Во второй строке здесь закавычена пародийная цитата из главы I «Евгения Онегина» («...где мод воспитанник примерный / Одет, раздет и вновь одет...»); поэмка вообще наполнена пародийными цитатами из классической поэзии. Так, «лилейная рука», конечно, взята из «Кинжала» Лермонтова, а исправник «с печатью тайны на челе» — прямой потомок «молодого администратора» из сатирической поэмы Некрасова «Суд» (кстати, тоже написанной стихом лермонтовского «Мцыри» и во многом предвосхищающей приемы и сюжетную ситуацию публикуемой поэмки Бунина).
В.Муромцева-Бунина в своей книге о Бунине дает точную дату осмотра — 15 ноября7. Значит, поэма написана 16 ноября, а письмо, содержащее ее беловой автограф с незначительными поправками, 19-го и отправлено 21 ноября, судя по штемпелям на конверте.
Знакомство Бунина и Варвары состоялось в апреле 1889 года в редакции «Орловского вестника». Иван Бунин к тому времени уже напечатал свои стихи в столичных журналах («Родина» — в 1887 году, «Книжки недели» — в 1888 году, трижды, и в 1889 году), и редактор «Орловского вестника» Надежда Алексеевна Семенова пригласила 19-летнего поэта поработать в газете помощником редактора. Похоже, что Бунин влюбился в Варвару с первого взгляда. Видимо, именно этим объясняется его легкомыслие, когда семейные деньги, доверенные ему на уплату процентов в банк, он частично тратит на бурку, синюю поддевку, кавалерийские сапоги, дворянский картуз, новое седло и лошадь.
После нескольких поездок в Харьков, Одессу, Крым в ноябре 1889 года Бунин на неделю задерживается в Орле, и дружеские отношения с Варварой укрепляются. Но окончательно их сближает май 1890 года, когда новый знакомый Бунина, Арсений Бибиков, приглашает его и Варвару в имение своих родителей Воргол. Там собирается целая компания молодежи, в которой царит Варвара Пащенко. Именно там происходит осознание, что они не равнодушны друг к другу.
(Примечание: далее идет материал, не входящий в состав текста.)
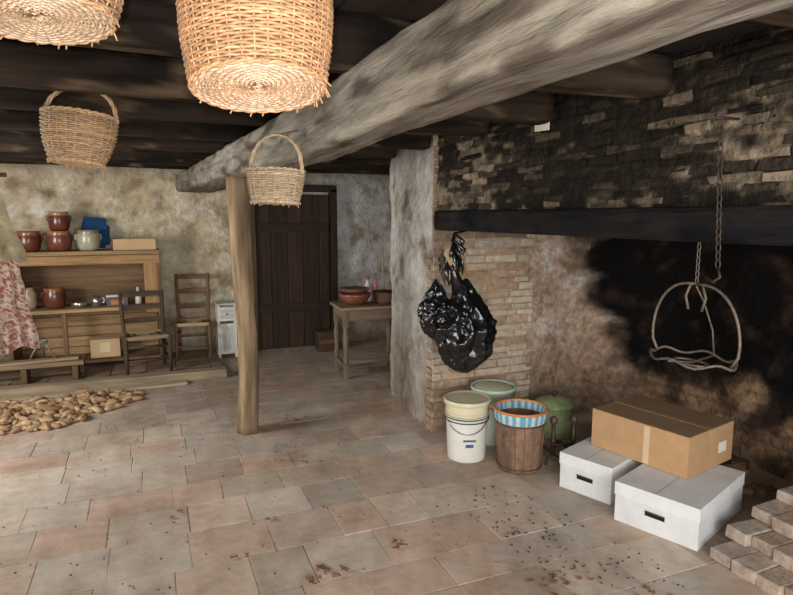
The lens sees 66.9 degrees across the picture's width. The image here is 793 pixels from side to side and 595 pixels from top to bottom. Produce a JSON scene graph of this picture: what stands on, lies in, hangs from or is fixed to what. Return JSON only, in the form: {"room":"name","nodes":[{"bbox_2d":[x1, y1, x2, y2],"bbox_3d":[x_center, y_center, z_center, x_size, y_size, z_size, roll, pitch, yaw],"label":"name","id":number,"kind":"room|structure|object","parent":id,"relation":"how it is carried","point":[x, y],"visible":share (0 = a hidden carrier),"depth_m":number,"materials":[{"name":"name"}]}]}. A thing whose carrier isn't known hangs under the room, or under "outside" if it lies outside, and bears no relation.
{"room":"traditional dwelling","nodes":[
{"label":"traditional dwelling","id":0,"kind":"room"},
{"bbox_2d":[0,152,389,170],"bbox_3d":[-1.990,-1.296,5.545,5.750,0.151,0.243,-3,8,-22],"label":"joist","id":1,"kind":"object","parent":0,"point":[3,155],"depth_m":5.42,"materials":[{"name":"brown wood"}]},
{"bbox_2d":[0,159,389,174],"bbox_3d":[-2.245,-1.387,6.167,5.750,0.141,0.181,-3,8,-22],"label":"joist","id":2,"kind":"object","parent":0,"point":[2,161],"depth_m":6.03,"materials":[{"name":"brown wood"}]},
{"bbox_2d":[0,164,391,360],"bbox_3d":[-2.437,-0.419,6.787,5.800,2.220,0.095,-3,8,-22],"label":"wall","id":3,"kind":"structure","parent":0,"point":[190,230],"depth_m":6.79,"materials":[{"name":"paint"}]},
{"bbox_2d":[250,185,338,351],"bbox_3d":[-1.222,-0.352,7.151,1.065,1.950,0.127,-3,8,-22],"label":"door","id":4,"kind":"structure","parent":3,"relation":"in","point":[311,273],"depth_m":7.16,"materials":[{"name":"brown wood"}]},
{"bbox_2d":[1,0,772,55],"bbox_3d":[-0.706,-1.066,2.942,6.600,0.109,8.800,-3,8,-22],"label":"ceiling","id":5,"kind":"structure","parent":0,"point":[414,10],"depth_m":1.83,"materials":[{"name":"brown wood"}]},
{"bbox_2d":[0,172,39,354],"bbox_3d":[-2.067,-0.327,2.778,0.630,1.270,0.173,-3,8,-22],"label":"hanging cloth","id":6,"kind":"object","parent":5,"relation":"hanging from","point":[18,329],"visible":1,"depth_m":2.93,"materials":[{"name":"multicoloured fabric"}]},
{"bbox_2d":[0,0,123,48],"bbox_3d":[-0.738,-0.656,1.223,0.353,0.220,0.356,-4,9,-27],"label":"wicker basket","id":7,"kind":"object","parent":5,"relation":"hanging from","point":[54,22],"visible":1,"depth_m":1.24,"materials":[{"name":"wicker"}]},
{"bbox_2d":[39,91,119,170],"bbox_3d":[-1.220,-0.690,2.314,0.286,0.394,0.234,-2,8,-12],"label":"wicker basket","id":8,"kind":"object","parent":5,"relation":"hanging from","point":[71,136],"visible":0.97,"depth_m":2.24,"materials":[{"name":"wicker"}]},
{"bbox_2d":[175,0,333,116],"bbox_3d":[-0.309,-0.590,1.340,0.337,0.336,0.345,-6,10,-37],"label":"wicker basket","id":9,"kind":"object","parent":5,"relation":"hanging from","point":[248,56],"visible":1,"depth_m":1.23,"materials":[{"name":"wicker"}]},
{"bbox_2d":[175,0,792,192],"bbox_3d":[-0.612,-0.787,3.133,0.422,0.230,8.015,-4,9,-24],"label":"ceiling beam","id":10,"kind":"structure","parent":5,"relation":"attached to","point":[462,56],"depth_m":1.26,"materials":[{"name":"wood"}]},
{"bbox_2d":[0,143,390,165],"bbox_3d":[-1.725,-1.205,4.902,5.750,0.157,0.152,-3,8,-22],"label":"joist","id":11,"kind":"object","parent":10,"relation":"on","point":[4,147],"depth_m":4.79,"materials":[{"name":"brown wood"}]},
{"bbox_2d":[0,130,396,158],"bbox_3d":[-2.077,-1.081,4.011,4.420,0.161,0.220,-3,8,-22],"label":"joist","id":12,"kind":"object","parent":10,"relation":"on","point":[6,136],"depth_m":4.13,"materials":[{"name":"brown wood"}]},
{"bbox_2d":[0,109,430,149],"bbox_3d":[-1.832,-1.003,3.414,4.420,0.151,0.213,-3,8,-22],"label":"joist","id":13,"kind":"object","parent":10,"relation":"on","point":[23,120],"depth_m":3.57,"materials":[{"name":"brown wood"}]},
{"bbox_2d":[0,86,488,136],"bbox_3d":[-1.557,-0.913,2.746,4.420,0.148,0.236,-3,8,-22],"label":"joist","id":14,"kind":"object","parent":10,"relation":"on","point":[13,98],"depth_m":2.84,"materials":[{"name":"brown wood"}]},
{"bbox_2d":[245,130,305,207],"bbox_3d":[-0.482,-0.515,2.394,0.248,0.309,0.204,1,8,8],"label":"wicker basket","id":15,"kind":"object","parent":10,"relation":"hanging from","point":[271,185],"visible":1,"depth_m":2.33,"materials":[{"name":"wicker"}]},
{"bbox_2d":[0,40,553,124],"bbox_3d":[-1.304,-0.821,2.130,4.420,0.164,0.212,-3,8,-22],"label":"joist","id":16,"kind":"object","parent":10,"relation":"on","point":[29,65],"depth_m":2.19,"materials":[{"name":"brown wood"}]},
{"bbox_2d":[0,0,672,99],"bbox_3d":[-1.044,-0.734,1.498,4.420,0.163,0.176,-3,8,-22],"label":"joist","id":17,"kind":"object","parent":10,"relation":"on","point":[146,26],"depth_m":1.80,"materials":[{"name":"brown wood"}]},
{"bbox_2d":[748,6,792,28],"bbox_3d":[-0.720,-0.627,0.707,4.420,0.159,0.192,-3,8,-22],"label":"joist","id":18,"kind":"object","parent":10,"relation":"on","point":[783,18],"depth_m":1.40,"materials":[{"name":"brown wood"}]},
{"bbox_2d":[0,338,792,594],"bbox_3d":[-0.749,1.207,3.346,6.980,0.105,9.056,-3,8,-22],"label":"floor","id":19,"kind":"structure","parent":0,"point":[34,479],"depth_m":3.32,"materials":[{"name":"tile"}]},
{"bbox_2d":[0,388,143,434],"bbox_3d":[-2.951,0.920,4.798,1.727,0.083,0.913,-3,8,-22],"label":"potatoes","id":20,"kind":"object","parent":19,"relation":"on","point":[46,409],"visible":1,"depth_m":4.91,"materials":[{"name":"beige food"}]},
{"bbox_2d":[0,349,221,386],"bbox_3d":[-3.428,0.770,5.956,3.218,0.051,1.078,-3,8,-22],"label":"raised platform","id":21,"kind":"object","parent":19,"relation":"on","point":[189,359],"visible":0.46,"depth_m":6.16,"materials":[{"name":"wood"}]},
{"bbox_2d":[0,355,85,384],"bbox_3d":[-3.463,0.683,5.602,1.000,0.212,0.260,-3,8,-22],"label":"wooden bench","id":22,"kind":"object","parent":21,"relation":"on","point":[25,369],"visible":0.96,"depth_m":5.62,"materials":[{"name":"brown wood"}]},
{"bbox_2d":[29,340,55,359],"bbox_3d":[-3.296,0.488,5.605,0.180,0.166,0.179,2,8,15],"label":"trivet","id":23,"kind":"object","parent":22,"relation":"on","point":[42,341],"visible":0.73,"depth_m":5.62,"materials":[{"name":"grey metal"}]},
{"bbox_2d":[9,248,161,363],"bbox_3d":[-3.209,0.093,6.258,1.420,1.170,0.440,-3,8,-22],"label":"wooden dresser","id":24,"kind":"object","parent":21,"relation":"on","point":[68,330],"visible":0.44,"depth_m":6.33,"materials":[{"name":"brown wood"}]},
{"bbox_2d":[16,231,42,251],"bbox_3d":[-3.648,-0.556,5.944,0.228,0.200,0.228,2,8,15],"label":"clay pot","id":25,"kind":"object","parent":24,"relation":"on","point":[31,241],"visible":0.7,"depth_m":5.87,"materials":[{"name":"ceramic"}]},
{"bbox_2d":[25,287,37,309],"bbox_3d":[-3.668,0.010,5.992,0.140,0.220,0.140,-3,8,-22],"label":"jug","id":26,"kind":"object","parent":24,"relation":"on","point":[31,294],"visible":0.65,"depth_m":5.95,"materials":[{"name":"ceramic"}]},
{"bbox_2d":[41,286,67,308],"bbox_3d":[-3.468,0.003,6.084,0.208,0.210,0.208,2,8,15],"label":"clay pot","id":27,"kind":"object","parent":24,"relation":"on","point":[54,297],"visible":1,"depth_m":6.01,"materials":[{"name":"ceramic"}]},
{"bbox_2d":[44,231,73,250],"bbox_3d":[-3.398,-0.570,6.045,0.228,0.200,0.228,2,8,15],"label":"clay pot","id":28,"kind":"object","parent":24,"relation":"on","point":[55,240],"visible":0.98,"depth_m":5.96,"materials":[{"name":"ceramic"}]},
{"bbox_2d":[46,212,71,230],"bbox_3d":[-3.393,-0.767,6.031,0.198,0.190,0.198,2,8,15],"label":"clay pot","id":29,"kind":"object","parent":28,"relation":"on","point":[57,221],"visible":1,"depth_m":5.96,"materials":[{"name":"ceramic"}]},
{"bbox_2d":[70,301,87,307],"bbox_3d":[-3.253,0.073,6.150,0.160,0.052,0.160,-3,8,-22],"label":"bowl","id":30,"kind":"object","parent":24,"relation":"on","point":[77,304],"visible":1,"depth_m":6.10,"materials":[{"name":"metal"}]},
{"bbox_2d":[74,230,101,250],"bbox_3d":[-3.145,-0.586,6.125,0.218,0.210,0.218,5,9,30],"label":"pot","id":31,"kind":"object","parent":24,"relation":"on","point":[87,240],"visible":1,"depth_m":6.04,"materials":[{"name":"ceramic"}]},
{"bbox_2d":[81,217,109,247],"bbox_3d":[-3.185,-0.682,6.301,0.312,0.332,0.090,-3,8,-22],"label":"canvas bag","id":32,"kind":"object","parent":24,"relation":"on","point":[89,223],"visible":0.7,"depth_m":6.29,"materials":[{"name":"fabric"}]},
{"bbox_2d":[91,295,104,306],"bbox_3d":[-3.094,0.037,6.203,0.112,0.110,0.090,1,8,11],"label":"mug","id":33,"kind":"object","parent":24,"relation":"on","point":[95,299],"visible":1,"depth_m":6.17,"materials":[{"name":"metal"}]},
{"bbox_2d":[90,335,121,357],"bbox_3d":[-3.064,0.513,6.330,0.280,0.194,0.202,-3,8,-22],"label":"carton","id":34,"kind":"object","parent":24,"relation":"on","point":[100,346],"visible":1,"depth_m":6.25,"materials":[{"name":"cardboard"}]},
{"bbox_2d":[106,294,127,305],"bbox_3d":[-2.920,0.024,6.279,0.205,0.115,0.126,-3,8,-22],"label":"box","id":35,"kind":"object","parent":24,"relation":"on","point":[112,299],"visible":0.79,"depth_m":6.22,"materials":[{"name":"cardboard"}]},
{"bbox_2d":[113,238,155,249],"bbox_3d":[-2.750,-0.565,6.312,0.410,0.113,0.270,-3,8,-22],"label":"cardboard box","id":36,"kind":"object","parent":24,"relation":"on","point":[118,243],"visible":1,"depth_m":6.19,"materials":[{"name":"beige cardboard"}]},
{"bbox_2d":[135,287,141,303],"bbox_3d":[-2.750,-0.024,6.387,0.068,0.180,0.068,-3,8,-22],"label":"glass bottle","id":37,"kind":"object","parent":24,"relation":"on","point":[138,300],"visible":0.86,"depth_m":6.37,"materials":[{"name":"glass"}]},
{"bbox_2d":[118,290,172,374],"bbox_3d":[-2.521,0.341,6.020,0.440,0.782,0.442,-4,9,-29],"label":"chair","id":38,"kind":"object","parent":21,"relation":"on","point":[161,334],"visible":0.98,"depth_m":6.06,"materials":[{"name":"brown wood"}]},
{"bbox_2d":[174,273,211,360],"bbox_3d":[-2.243,0.199,6.615,0.380,0.902,0.422,-2,8,-16],"label":"chair","id":39,"kind":"object","parent":21,"relation":"on","point":[190,322],"visible":1,"depth_m":6.69,"materials":[{"name":"brown wood"}]},
{"bbox_2d":[0,366,226,402],"bbox_3d":[-3.188,0.838,5.313,3.282,0.097,0.276,-3,8,-22],"label":"wooden step edge","id":40,"kind":"object","parent":19,"relation":"on","point":[52,390],"visible":0.93,"depth_m":5.55,"materials":[{"name":"brown wood"}]},
{"bbox_2d":[214,300,237,357],"bbox_3d":[-1.940,0.359,6.841,0.220,0.622,0.253,-3,8,-22],"label":"nightstand","id":41,"kind":"object","parent":19,"relation":"on","point":[226,334],"visible":0.94,"depth_m":6.75,"materials":[{"name":"white wood"}]},
{"bbox_2d":[226,176,258,435],"bbox_3d":[-1.104,0.076,4.348,0.174,1.865,0.187,6,10,37],"label":"wooden post","id":42,"kind":"object","parent":19,"relation":"on","point":[237,192],"visible":0.98,"depth_m":4.29,"materials":[{"name":"brown wood"}]},
{"bbox_2d":[315,329,334,351],"bbox_3d":[-0.849,0.507,7.156,0.205,0.244,0.225,-3,8,-22],"label":"wooden crate","id":43,"kind":"object","parent":19,"relation":"on","point":[324,338],"visible":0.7,"depth_m":7.07,"materials":[{"name":"brown wood"}]},
{"bbox_2d":[0,397,683,594],"bbox_3d":[-0.526,1.149,3.311,2.970,0.014,3.591,-3,8,-22],"label":"dry leaves","id":44,"kind":"object","parent":19,"relation":"on","point":[320,567],"visible":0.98,"depth_m":2.76,"materials":[{"name":"dry leaves"}]},
{"bbox_2d":[330,300,391,379],"bbox_3d":[-0.289,0.411,6.128,0.680,0.715,0.480,-3,8,-19],"label":"wooden side table","id":45,"kind":"object","parent":19,"relation":"on","point":[369,310],"visible":0.6,"depth_m":5.92,"materials":[{"name":"brown wood"}]},
{"bbox_2d":[338,286,370,304],"bbox_3d":[-0.417,-0.014,5.984,0.330,0.165,0.330,-3,8,-22],"label":"terracotta bowl","id":46,"kind":"object","parent":45,"relation":"on","point":[350,295],"visible":1,"depth_m":5.89,"materials":[{"name":"ceramic"}]},
{"bbox_2d":[364,276,370,300],"bbox_3d":[-0.300,-0.090,6.207,0.080,0.255,0.080,-3,8,-22],"label":"detergent bottle","id":47,"kind":"object","parent":45,"relation":"on","point":[367,284],"visible":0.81,"depth_m":6.18,"materials":[{"name":"plastic"}]},
{"bbox_2d":[372,277,377,300],"bbox_3d":[-0.225,-0.088,6.249,0.068,0.240,0.068,-3,8,-22],"label":"bottle","id":48,"kind":"object","parent":45,"relation":"on","point":[374,285],"visible":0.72,"depth_m":6.22,"materials":[{"name":"plastic"}]},
{"bbox_2d":[373,289,391,303],"bbox_3d":[-0.090,-0.005,6.087,0.300,0.120,0.300,-3,8,-22],"label":"bowl","id":49,"kind":"object","parent":45,"relation":"on","point":[383,296],"visible":0.61,"depth_m":5.97,"materials":[{"name":"brown ceramic"}]},
{"bbox_2d":[382,247,384,288],"bbox_3d":[-0.129,-0.249,6.284,0.070,0.551,0.062,-3,8,-22],"label":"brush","id":50,"kind":"object","parent":45,"relation":"on","point":[382,247],"visible":0.56,"depth_m":6.27,"materials":[{"name":"brown wood"}]},
{"bbox_2d":[443,390,490,462],"bbox_3d":[0.467,0.859,3.994,0.312,0.410,0.312,0,8,-2],"label":"plastic bucket","id":51,"kind":"object","parent":19,"relation":"on","point":[466,411],"visible":1,"depth_m":3.89,"materials":[{"name":"plastic"}]},
{"bbox_2d":[471,379,515,444],"bbox_3d":[0.688,0.820,4.297,0.316,0.405,0.316,-3,8,-22],"label":"bucket","id":52,"kind":"object","parent":19,"relation":"on","point":[497,390],"visible":0.52,"depth_m":4.19,"materials":[{"name":"plastic"}]},
{"bbox_2d":[493,398,548,474],"bbox_3d":[0.785,0.887,3.823,0.350,0.400,0.350,-3,8,-22],"label":"waste bin","id":53,"kind":"object","parent":19,"relation":"on","point":[520,423],"visible":1,"depth_m":3.71,"materials":[{"name":"wood"},{"name":"cloth"}]},
{"bbox_2d":[535,390,574,439],"bbox_3d":[1.153,0.842,4.404,0.300,0.330,0.293,1,8,5],"label":"enamel pot","id":54,"kind":"object","parent":19,"relation":"on","point":[562,407],"visible":0.76,"depth_m":4.29,"materials":[{"name":"metal"}]},
{"bbox_2d":[543,414,577,465],"bbox_3d":[1.056,0.901,3.990,0.278,0.322,0.306,-1,8,-11],"label":"andiron","id":55,"kind":"object","parent":19,"relation":"on","point":[573,418],"visible":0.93,"depth_m":3.87,"materials":[{"name":"metal"}]},
{"bbox_2d":[559,436,642,504],"bbox_3d":[1.242,1.012,3.592,0.467,0.216,0.330,-7,11,-42],"label":"carton","id":56,"kind":"object","parent":19,"relation":"on","point":[587,469],"visible":0.83,"depth_m":3.44,"materials":[{"name":"cardboard"}]},
{"bbox_2d":[614,464,744,550],"bbox_3d":[1.523,1.062,3.224,0.637,0.216,0.430,-7,11,-42],"label":"carton","id":57,"kind":"object","parent":19,"relation":"on","point":[688,513],"visible":0.88,"depth_m":3.06,"materials":[{"name":"cardboard"}]},
{"bbox_2d":[591,395,733,478],"bbox_3d":[1.548,0.793,3.524,0.472,0.232,0.604,-5,10,-35],"label":"cardboard box","id":58,"kind":"object","parent":57,"relation":"on","point":[683,442],"visible":1,"depth_m":3.37,"materials":[{"name":"cardboard"}]},
{"bbox_2d":[719,455,776,498],"bbox_3d":[1.935,1.033,3.995,0.454,0.085,1.312,-3,8,-22],"label":"rubble","id":59,"kind":"object","parent":19,"relation":"on","point":[761,491],"visible":0.16,"depth_m":3.48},
{"bbox_2d":[709,486,792,594],"bbox_3d":[2.105,1.104,2.614,1.043,0.308,0.940,-3,8,-22],"label":"bricks","id":60,"kind":"object","parent":19,"relation":"on","point":[760,553],"visible":1,"depth_m":2.77},
{"bbox_2d":[389,135,435,424],"bbox_3d":[0.666,-0.184,5.081,1.352,2.220,1.129,-3,8,-22],"label":"wall","id":61,"kind":"structure","parent":0,"point":[411,171],"depth_m":4.76,"materials":[{"name":"grey paint"}]},
{"bbox_2d":[524,234,792,482],"bbox_3d":[2.590,-0.022,2.805,0.762,2.520,4.749,-5,9,-32],"label":"wall","id":62,"kind":"structure","parent":0,"point":[596,299],"depth_m":4.40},
{"bbox_2d":[425,135,539,431],"bbox_3d":[0.677,-0.118,4.527,0.951,2.200,0.133,-3,8,-22],"label":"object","id":63,"kind":"structure","parent":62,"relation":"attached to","point":[496,264],"depth_m":4.50,"materials":[{"name":"beige brick"}]},
{"bbox_2d":[434,205,792,245],"bbox_3d":[1.165,-0.264,2.186,0.182,0.138,4.400,-3,8,-22],"label":"mantel beam","id":64,"kind":"structure","parent":62,"relation":"attached to","point":[760,224],"depth_m":2.40,"materials":[{"name":"black wood"}]},
{"bbox_2d":[417,230,496,372],"bbox_3d":[0.380,0.035,3.690,0.507,0.885,0.307,0,8,1],"label":"plastic bag","id":65,"kind":"object","parent":64,"relation":"hanging from","point":[462,326],"visible":1,"depth_m":3.64,"materials":[{"name":"plastic"}]},
{"bbox_2d":[437,25,792,209],"bbox_3d":[1.228,-0.608,2.121,0.179,0.587,4.604,-3,8,-22],"label":"chimney breast","id":66,"kind":"object","parent":64,"relation":"on","point":[595,151],"depth_m":2.37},
{"bbox_2d":[534,122,549,131],"bbox_3d":[0.732,-0.872,3.036,0.014,0.060,0.122,-3,8,-22],"label":"paper tag","id":67,"kind":"object","parent":66,"relation":"attached to","point":[543,127],"visible":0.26,"depth_m":3.03,"materials":[{"name":"paper"}]},
{"bbox_2d":[706,112,739,282],"bbox_3d":[1.121,-0.337,2.067,0.058,0.575,0.119,7,10,41],"label":"hanging chain","id":68,"kind":"object","parent":66,"relation":"hanging from","point":[717,113],"visible":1,"depth_m":2.04,"materials":[{"name":"metal"}]},
{"bbox_2d":[649,242,741,371],"bbox_3d":[1.343,-0.324,2.649,0.347,1.261,0.368,3,8,19],"label":"ring","id":69,"kind":"object","parent":68,"relation":"hanging from","point":[685,364],"visible":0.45,"depth_m":2.69,"materials":[{"name":"metal"}]}
]}
Они еще не уверены в серьезности своих чувств, но, страшась неотменяемой окончательности выбора, признаются друг другу в любви.

Сговорившись как будто,
Мы спустились с балкона
И в аллею вошли… Сердце билось, —
Сердце ждало признанья,
Опасалось любви… И приснился
Вешний сон поздним летом...
И.Бунин, «Поздним летом» (1890)8
А вот как об этом же рассказано в «Жизни Арсеньева»: «Поздно ночью мы, точно сговорившись, встали из-за стола и сошли с балкона в темноту сада, она остановилась в его теплой черноте и, прислонясь спиной к дереву, протянула ко мне руки, — я не мог разглядеть, но тотчас угадал их движение… Быстро посерело после того в саду, хрипло и как-то беспомощно-блаженно стали кричать в усадьбе молодые петушки, а еще через минуту стал светел весь сад от огромного золотистого востока, раскрывшегося за ним над желтыми полями за речной низменностью. Потом мы стояли на обрыве над этой низменностью, и она, глядя на солнечно разгорающийся небосклон и уже не замечая меня, пела "Утро" Чайковского»9.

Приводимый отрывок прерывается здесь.